Real-World Multi-Stage Order Processing Pipeline
A production-style pipeline often contains multiple execution stages.
\startpipeline
INSERT INTO orders (customer, amount) VALUES ('Alice Johnson', 500);
INSERT INTO orders (customer, amount) VALUES ('Bob Smith', 750);
\syncpipeline
CREATE TEMP TABLE recent_orders AS
SELECT id, customer, amount
FROM orders
WHERE created_at > NOW() - INTERVAL '1 minute';
\syncpipeline
INSERT INTO order_items (order_id, product, quantity, price)
SELECT id, 'Product A', 2, 50.00
FROM recent_orders
WHERE customer = 'Alice Johnson';
INSERT INTO order_items (order_id, product, quantity, price)
SELECT id, 'Product B', 3, 75.00
FROM recent_orders
WHERE customer = 'Bob Smith';
\syncpipeline
SELECT
o.customer,
o.amount AS order_total,
COUNT(oi.id) AS item_count,
SUM(oi.quantity) AS total_items
FROM orders o
JOIN order_items oi ON o.id = oi.order_id
WHERE o.id IN (SELECT id FROM recent_orders)
GROUP BY o.id, o.customer, o.amount;
\endpipeline
This example shows how pipeline mode can be used to implement a complete business workflow with controlled execution order and high performance.
Performance Impact of Pipeline Mode
In practical testing, inserting one hundred records using traditional single-statement execution typically takes several hundred milliseconds to over a second, depending on network latency. The same operation using pipeline mode usually completes within a fraction of that time. When prepared statements are added, execution becomes even faster.
The key benefit comes from eliminating repeated network waits and minimizing server-side parsing and planning work.
When Pipeline Mode Should Be Avoided
Pipeline mode is not suitable for single interactive queries, debugging sessions, or workflows that require constant real-time decision making between statements. It should also be avoided when the client application does not properly support pipeline result handling.
PostgreSQL Pipeline Mode is a powerful execution model that dramatically improves performance for batch-oriented workloads. By eliminating unnecessary network waits and allowing large volumes of SQL commands to flow continuously to the server, it enables high-throughput data processing without sacrificing reliability or transactional safety.

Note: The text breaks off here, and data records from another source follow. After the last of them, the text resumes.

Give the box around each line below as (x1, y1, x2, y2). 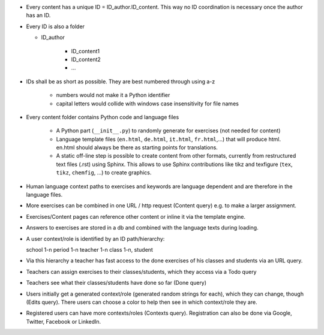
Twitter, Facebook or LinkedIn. (26, 318, 101, 325)
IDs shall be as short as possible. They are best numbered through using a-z (26, 78, 215, 85)
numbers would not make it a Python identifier (56, 92, 170, 99)
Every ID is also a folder (26, 23, 85, 30)
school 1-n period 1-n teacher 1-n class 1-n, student (26, 246, 153, 253)
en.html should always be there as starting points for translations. (56, 144, 218, 151)
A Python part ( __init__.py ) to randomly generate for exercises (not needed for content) (56, 127, 281, 134)
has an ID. (26, 12, 51, 19)
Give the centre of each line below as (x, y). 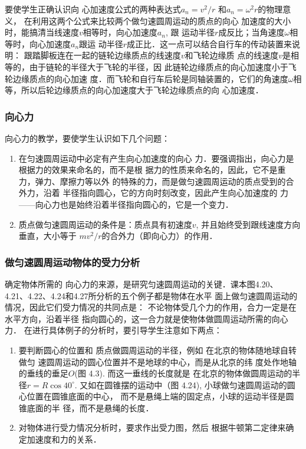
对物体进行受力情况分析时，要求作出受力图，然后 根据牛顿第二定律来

For database administrators, this means faster backups, faster migrations, more efficient ETL pipelines, and better resource utilization. For developers, it means higher API performance and cleaner batch processing logic.
Pipeline mode is not merely an optimization feature. In modern high-volume systems, it is a critical tool for building scalable, production-ready PostgreSQL architectures.